[Data entries]
__________________________________________________

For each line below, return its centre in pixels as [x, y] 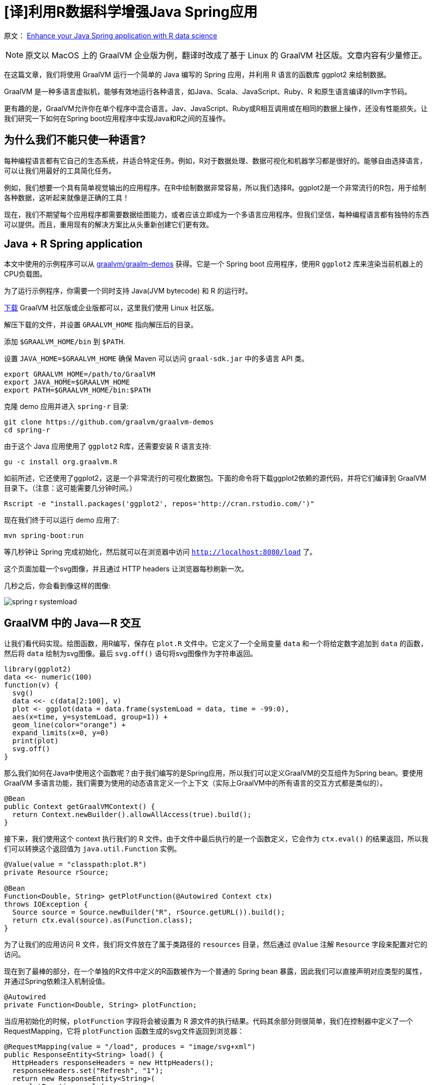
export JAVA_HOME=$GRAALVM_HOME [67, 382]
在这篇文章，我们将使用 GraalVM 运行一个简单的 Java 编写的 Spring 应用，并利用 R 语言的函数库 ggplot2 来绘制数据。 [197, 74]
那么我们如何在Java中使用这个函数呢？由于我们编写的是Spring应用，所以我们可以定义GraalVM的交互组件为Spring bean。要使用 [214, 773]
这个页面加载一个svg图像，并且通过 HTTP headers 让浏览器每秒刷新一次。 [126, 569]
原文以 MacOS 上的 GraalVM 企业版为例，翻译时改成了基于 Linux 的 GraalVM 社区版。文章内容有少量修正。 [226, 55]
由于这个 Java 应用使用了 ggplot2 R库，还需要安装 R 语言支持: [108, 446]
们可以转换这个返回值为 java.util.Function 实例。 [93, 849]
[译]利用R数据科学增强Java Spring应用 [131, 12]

__________________________________________________

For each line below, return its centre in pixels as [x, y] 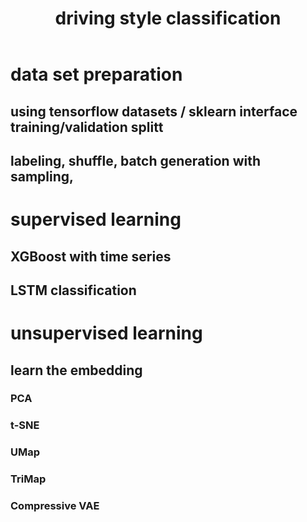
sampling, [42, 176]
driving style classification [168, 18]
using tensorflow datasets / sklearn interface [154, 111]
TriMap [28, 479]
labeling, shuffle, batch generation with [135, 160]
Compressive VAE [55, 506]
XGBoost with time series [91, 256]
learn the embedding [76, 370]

__________________________________________________

= Task prompt =
In the data above, which lines lie between the line with "TriMap [28, 479]" and the line with "learn the embedding [76, 370]", inclusive? Print those lines exactly and nothing else.

= Answer for the task =
TriMap [28, 479]
labeling, shuffle, batch generation with [135, 160]
Compressive VAE [55, 506]
XGBoost with time series [91, 256]
learn the embedding [76, 370]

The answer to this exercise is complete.